Further, the connection position between one end of the bypass flow path L3 and the base gas supply flow path L1 is not particularly limited. However, it is preferable that one end of the bypass flow path L3 is connected to the base gas supply flow path L1 so as to be connected to a position close to the base gas supply source. With this structure, it is possible to prevent impurities from being mixed into the calibration gas when the calibration gas flows through the base gas supply channel L1.
Furthermore, a pressure regulator (not shown) may be provided in the bypass channel L3.

(Branch channel L4)
One end of the branch flow path L4 is connected to the source gas supply flow path L2 on the secondary side (downstream side) of the mass flow controller 11, and the other end is connected to an exhaust duct (not shown). In the branch flow path L4, an automatic valve (second on-off valve) 15 and a mass flow meter 16 are sequentially provided from the upstream side to the downstream side. The automatic valve 15 is closed when the hydrogen selenide mixed gas is produced, and is opened when the production of the hydrogen selenide mixed gas is stopped. When the automatic valve 15 is open (when the hydrogen selenide mixed gas is stopped), the calibration gas passes from the base gas supply channel L1 to the branch channel L4 via the bypass channel L3 and the source gas supply channel L2. Supplied to.
During the production of the hydrogen selenide mixed gas, the branch flow path L4 and the raw material gas supply flow path L2 are shut off by the automatic valve 15. In addition, when the production of the hydrogen selenide mixed gas is stopped, the branch flow path L4 and the raw material gas supply flow path L2 are not shut off by the automatic valve 15, that is, communicated. During the production of the hydrogen selenide mixed gas, the branch flow path L4 and the raw material gas supply flow path L2 are blocked, so that the hydrogen selenide gas does not flow on the secondary side of the automatic valve 15 of the branch flow path L4.

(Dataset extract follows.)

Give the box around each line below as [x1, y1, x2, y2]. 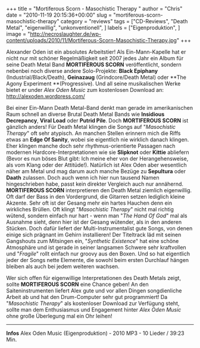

The mass flow meter 16 is a flow rate measuring device that measures the mass flow rate of the calibration gas. Specifically, it is provided to measure the flow rate of the calibration gas that has flowed through the mass flow controller 11.
Further, in order to more accurately correct the flow rate value of the hydrogen selenide gas in the mass flow controller 11, the mass flow meter 16 of the present embodiment is installed in a flow path where the hydrogen selenide gas does not flow during the production of the hydrogen selenide mixed gas. It is preferable. Precipitation of selenium crystals on the mass flow meter 16 can be prevented. Specifically, as shown in FIG. 1, the mass flow meter 16 is preferably provided on the secondary side (downstream side) of the automatic valve 15 that is closed when the hydrogen selenide mixed gas is produced.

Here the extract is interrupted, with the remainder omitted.